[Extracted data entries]
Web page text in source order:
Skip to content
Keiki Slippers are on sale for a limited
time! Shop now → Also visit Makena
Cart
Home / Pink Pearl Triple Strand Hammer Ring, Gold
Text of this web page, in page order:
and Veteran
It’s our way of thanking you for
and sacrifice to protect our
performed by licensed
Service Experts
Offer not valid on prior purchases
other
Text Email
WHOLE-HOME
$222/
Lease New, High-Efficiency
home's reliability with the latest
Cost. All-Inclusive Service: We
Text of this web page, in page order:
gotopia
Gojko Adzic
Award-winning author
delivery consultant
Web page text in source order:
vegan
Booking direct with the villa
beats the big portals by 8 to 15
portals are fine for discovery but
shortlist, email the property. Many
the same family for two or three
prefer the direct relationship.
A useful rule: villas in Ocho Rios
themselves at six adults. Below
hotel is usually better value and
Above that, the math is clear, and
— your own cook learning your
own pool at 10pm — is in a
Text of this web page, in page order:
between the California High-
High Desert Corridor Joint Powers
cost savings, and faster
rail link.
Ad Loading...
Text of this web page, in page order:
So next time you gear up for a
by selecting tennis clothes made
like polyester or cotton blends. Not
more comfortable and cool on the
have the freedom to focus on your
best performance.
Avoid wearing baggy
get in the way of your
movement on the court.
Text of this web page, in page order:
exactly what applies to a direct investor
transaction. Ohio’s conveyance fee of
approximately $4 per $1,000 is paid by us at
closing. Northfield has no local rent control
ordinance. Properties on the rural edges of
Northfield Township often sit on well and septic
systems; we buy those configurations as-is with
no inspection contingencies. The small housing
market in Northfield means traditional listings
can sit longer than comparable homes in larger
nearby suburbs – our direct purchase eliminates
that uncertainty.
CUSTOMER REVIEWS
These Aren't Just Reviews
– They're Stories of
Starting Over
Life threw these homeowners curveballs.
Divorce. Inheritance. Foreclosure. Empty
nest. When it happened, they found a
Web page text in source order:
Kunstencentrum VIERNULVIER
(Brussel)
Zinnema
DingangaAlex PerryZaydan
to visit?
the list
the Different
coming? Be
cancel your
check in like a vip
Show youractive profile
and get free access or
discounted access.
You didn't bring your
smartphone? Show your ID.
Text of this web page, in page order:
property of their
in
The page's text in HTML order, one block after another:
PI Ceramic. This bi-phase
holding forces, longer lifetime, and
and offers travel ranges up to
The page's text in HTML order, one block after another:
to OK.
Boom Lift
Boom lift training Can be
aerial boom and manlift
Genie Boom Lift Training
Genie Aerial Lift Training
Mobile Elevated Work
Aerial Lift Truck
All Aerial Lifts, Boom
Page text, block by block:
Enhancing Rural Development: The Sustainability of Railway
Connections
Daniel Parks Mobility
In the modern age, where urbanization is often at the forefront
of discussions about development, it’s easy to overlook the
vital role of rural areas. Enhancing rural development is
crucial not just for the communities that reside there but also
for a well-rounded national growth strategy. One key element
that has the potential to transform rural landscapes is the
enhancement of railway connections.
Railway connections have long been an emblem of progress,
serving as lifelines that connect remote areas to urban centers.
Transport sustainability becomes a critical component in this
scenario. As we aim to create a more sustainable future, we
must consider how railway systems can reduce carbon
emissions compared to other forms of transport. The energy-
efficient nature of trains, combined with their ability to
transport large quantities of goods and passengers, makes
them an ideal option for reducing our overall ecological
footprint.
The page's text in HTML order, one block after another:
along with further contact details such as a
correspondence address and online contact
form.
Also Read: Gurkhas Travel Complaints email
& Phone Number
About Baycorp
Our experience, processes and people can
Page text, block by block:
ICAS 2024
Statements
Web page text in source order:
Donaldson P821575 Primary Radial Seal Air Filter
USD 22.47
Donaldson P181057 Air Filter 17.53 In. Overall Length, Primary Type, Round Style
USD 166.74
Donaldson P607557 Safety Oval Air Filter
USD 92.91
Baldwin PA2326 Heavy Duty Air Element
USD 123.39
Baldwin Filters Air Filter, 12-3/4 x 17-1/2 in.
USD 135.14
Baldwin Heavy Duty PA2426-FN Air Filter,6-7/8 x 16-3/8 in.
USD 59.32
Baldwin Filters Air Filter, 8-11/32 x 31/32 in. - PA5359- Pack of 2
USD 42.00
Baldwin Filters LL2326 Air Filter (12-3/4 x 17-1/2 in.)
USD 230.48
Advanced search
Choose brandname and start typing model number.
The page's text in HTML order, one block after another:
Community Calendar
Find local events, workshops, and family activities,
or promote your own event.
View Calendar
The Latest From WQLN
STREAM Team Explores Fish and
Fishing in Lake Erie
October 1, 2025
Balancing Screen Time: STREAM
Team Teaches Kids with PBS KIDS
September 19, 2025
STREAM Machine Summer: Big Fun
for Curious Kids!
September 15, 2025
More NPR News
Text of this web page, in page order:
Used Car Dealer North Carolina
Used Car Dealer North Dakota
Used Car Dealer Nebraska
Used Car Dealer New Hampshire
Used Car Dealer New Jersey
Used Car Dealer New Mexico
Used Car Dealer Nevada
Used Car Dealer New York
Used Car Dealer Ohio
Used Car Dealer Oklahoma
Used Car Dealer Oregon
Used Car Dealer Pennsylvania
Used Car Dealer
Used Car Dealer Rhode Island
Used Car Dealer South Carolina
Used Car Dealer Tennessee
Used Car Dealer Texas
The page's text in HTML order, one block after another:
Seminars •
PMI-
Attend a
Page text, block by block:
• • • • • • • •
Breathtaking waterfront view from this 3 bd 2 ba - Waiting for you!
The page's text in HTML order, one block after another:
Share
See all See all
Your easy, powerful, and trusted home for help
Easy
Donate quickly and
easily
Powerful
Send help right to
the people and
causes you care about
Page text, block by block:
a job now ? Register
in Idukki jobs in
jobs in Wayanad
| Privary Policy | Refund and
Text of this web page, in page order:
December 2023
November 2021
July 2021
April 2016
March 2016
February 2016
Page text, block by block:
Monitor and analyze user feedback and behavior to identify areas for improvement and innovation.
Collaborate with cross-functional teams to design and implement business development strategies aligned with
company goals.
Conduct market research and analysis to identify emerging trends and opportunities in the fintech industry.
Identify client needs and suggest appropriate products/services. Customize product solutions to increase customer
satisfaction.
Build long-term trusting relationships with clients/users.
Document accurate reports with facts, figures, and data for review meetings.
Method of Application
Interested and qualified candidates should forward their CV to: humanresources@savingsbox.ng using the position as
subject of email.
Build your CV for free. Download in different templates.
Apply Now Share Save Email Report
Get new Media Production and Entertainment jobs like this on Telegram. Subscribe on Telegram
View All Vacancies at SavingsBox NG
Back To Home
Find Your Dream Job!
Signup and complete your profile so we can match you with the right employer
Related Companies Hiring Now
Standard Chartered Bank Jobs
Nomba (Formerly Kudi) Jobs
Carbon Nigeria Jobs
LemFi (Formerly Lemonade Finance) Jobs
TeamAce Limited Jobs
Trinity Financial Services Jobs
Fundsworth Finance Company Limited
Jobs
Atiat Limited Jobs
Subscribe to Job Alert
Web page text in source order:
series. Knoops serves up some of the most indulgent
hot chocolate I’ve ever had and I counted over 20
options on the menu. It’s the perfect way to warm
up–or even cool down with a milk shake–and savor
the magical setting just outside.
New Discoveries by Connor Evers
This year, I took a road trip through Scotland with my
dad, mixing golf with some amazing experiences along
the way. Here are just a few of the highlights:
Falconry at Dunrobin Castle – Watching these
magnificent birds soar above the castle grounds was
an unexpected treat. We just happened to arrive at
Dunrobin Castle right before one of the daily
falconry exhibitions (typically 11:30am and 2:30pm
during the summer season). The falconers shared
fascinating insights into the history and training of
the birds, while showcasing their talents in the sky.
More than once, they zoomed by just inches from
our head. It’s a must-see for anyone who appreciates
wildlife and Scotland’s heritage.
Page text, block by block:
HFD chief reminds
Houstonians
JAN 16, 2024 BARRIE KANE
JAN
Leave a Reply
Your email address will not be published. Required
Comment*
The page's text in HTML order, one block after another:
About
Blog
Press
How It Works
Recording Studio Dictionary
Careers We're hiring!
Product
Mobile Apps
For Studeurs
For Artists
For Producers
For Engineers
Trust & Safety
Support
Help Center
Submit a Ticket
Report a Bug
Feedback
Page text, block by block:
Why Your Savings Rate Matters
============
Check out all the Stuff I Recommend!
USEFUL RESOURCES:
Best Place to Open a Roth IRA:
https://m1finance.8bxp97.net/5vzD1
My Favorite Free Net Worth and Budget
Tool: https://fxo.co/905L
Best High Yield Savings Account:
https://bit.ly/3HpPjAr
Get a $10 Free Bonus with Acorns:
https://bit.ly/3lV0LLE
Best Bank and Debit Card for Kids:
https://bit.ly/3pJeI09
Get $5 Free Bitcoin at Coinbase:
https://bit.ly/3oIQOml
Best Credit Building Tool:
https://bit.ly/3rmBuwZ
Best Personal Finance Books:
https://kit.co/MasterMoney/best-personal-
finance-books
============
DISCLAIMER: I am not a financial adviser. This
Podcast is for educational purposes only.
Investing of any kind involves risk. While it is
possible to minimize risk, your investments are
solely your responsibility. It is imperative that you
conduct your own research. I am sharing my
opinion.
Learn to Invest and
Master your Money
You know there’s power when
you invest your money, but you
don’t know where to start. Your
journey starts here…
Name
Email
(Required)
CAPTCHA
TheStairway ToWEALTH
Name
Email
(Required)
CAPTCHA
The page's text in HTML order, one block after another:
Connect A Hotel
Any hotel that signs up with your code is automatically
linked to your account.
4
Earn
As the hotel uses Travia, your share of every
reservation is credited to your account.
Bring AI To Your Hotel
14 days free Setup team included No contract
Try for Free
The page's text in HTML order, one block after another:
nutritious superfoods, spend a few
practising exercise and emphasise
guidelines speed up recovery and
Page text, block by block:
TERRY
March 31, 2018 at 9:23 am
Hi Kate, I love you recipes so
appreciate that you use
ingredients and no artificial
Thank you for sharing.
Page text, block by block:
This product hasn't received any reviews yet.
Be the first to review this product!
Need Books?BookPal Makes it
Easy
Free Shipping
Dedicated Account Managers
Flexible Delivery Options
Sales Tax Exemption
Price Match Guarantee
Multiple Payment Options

ASSIGNMENT
Write out the records above exactly, from the opening line to the line with "and sacrifice to protect our", including both, with nothing added.

OUTPUT OF THE EXERCISE
Web page text in source order:
Skip to content
Keiki Slippers are on sale for a limited
time! Shop now → Also visit Makena
Cart
Home / Pink Pearl Triple Strand Hammer Ring, Gold
Text of this web page, in page order:
and Veteran
It’s our way of thanking you for
and sacrifice to protect our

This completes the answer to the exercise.